Reviewers 16 and 23 asked for more detail on the proof of TSSBP marginals. We will expand the appropriate section in the appendix. Briefly: the proof is based on a related proof of DP marginals by [1], that relies on the fact that, if \theta ~ DP(alpha, H) and x ~ \theta, the mixture of the \int_xP(\theta|x) P(x|\theta)dx is DP(\theta; alpha, H). The TSSBP is composed of multiple separate DPs (note that the beta distribution is a special case of DP), we can show that each one maintains the appropriate marginals, and therefore the combined marginal is that of the TSSBP by construction.

Reviewer 23:

Line 111: We will incorporate the full generative models into the supplement. We agree that the model should be amenable to a MAP-Bayes inference algorithm; we will explore this in later work.

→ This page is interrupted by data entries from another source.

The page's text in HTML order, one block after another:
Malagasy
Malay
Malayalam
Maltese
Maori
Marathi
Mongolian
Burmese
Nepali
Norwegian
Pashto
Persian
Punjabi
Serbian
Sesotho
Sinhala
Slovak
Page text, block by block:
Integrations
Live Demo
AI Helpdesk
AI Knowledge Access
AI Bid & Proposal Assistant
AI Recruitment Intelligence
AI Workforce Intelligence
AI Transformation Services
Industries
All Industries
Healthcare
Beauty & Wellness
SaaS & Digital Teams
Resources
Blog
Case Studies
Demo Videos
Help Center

Line 244: We do have the conditional distributions for \theta, and we will incorporate them into the supplement.

Line 358: The space of possible trees grows exponentially with the number of data points, while the posterior distribution over trees is highly multi-modal, and the topology of the space makes large moves difficult. While, asymptotically, a Gibbs sampler will converge to the correct distribution, the convergence time can be long, meaning in practice our Gibbs sampler is sensitive to initialization. Improving mixing in nonparametric tree models is an ongoing research challenge -- see for example the biostatistics literature on inference coalescent models. While Metropolis Hastings/RJMCMC proposals (e.g. split-merge samplers) may be helpful in improving mixing (and have proved useful in other nonparametric models, see e.g. Jain and Neal, 2003), they are significantly more complicated to implement than Gibbs samplers, and is something we regard as future work. In order to solve the initialization issue while using Gibbs samplers, we resort to random restarts, which are a common strategy in many Bayesian inference applications.

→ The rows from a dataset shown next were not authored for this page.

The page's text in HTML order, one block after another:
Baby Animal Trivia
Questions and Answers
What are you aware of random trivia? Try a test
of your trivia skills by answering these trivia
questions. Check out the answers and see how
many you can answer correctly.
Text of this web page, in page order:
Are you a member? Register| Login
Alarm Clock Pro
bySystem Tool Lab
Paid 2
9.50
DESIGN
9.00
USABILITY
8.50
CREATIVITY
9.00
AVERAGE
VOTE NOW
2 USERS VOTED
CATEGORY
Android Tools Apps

Line 371: For any nonparametric tree, the number of tree nodes (and hence computational cost) grows exponentially with tree depth. Our model and inference algorithm supports trees of unlimited depth, and we limited the tree depth primarily to ensure fast inference (<20 minutes for single run on any of our datasets, as stated in our experiments). We realize that unlimited depth trees are highly desirable, and we are investigating ways to allow unlimited depth without excessive computational complexity. For example, one might limit the branching factor (through the \psi variables), or automatically tune model hyperparameters to favor compact trees (while still supporting unlimited depth and width, if the data necessitates).

Line 399: It was not clear to us if the reviewer is asking about producing a single MAP tree for all epochs, or is interested in finding a MAP tree from multiple samples in the same epoch. In either case, we assume the central issue is sample alignment: given >2 tree samples from the posterior, how do we combine them into one “MAP tree”? While we do not address this issue, we note that Ho et al. [2] describe a relevant procedure in their supplemental, called “consensus samples”: briefly, if two documents are placed in the same hierarchy node in >50% of the samples, then they also put both docs into the same node in the consensus sample. We believe this procedure can be adapted to our model, though we do not know what statistical properties of the tree posterior will be preserved.

Supplementary Line 53: Please refer to our response to Reviewer 16.

[1] F. Caron, M. Davy, A. Doucet. Generalized Polya Urn for Time-varying Dirichlet Process Mixtures. UAI, 2007.

[2] Q. Ho, A. Parikh, L. Song and E. P. Xing. Multiscale Community Blockmodel for Network Exploration. AISTATS, 2011.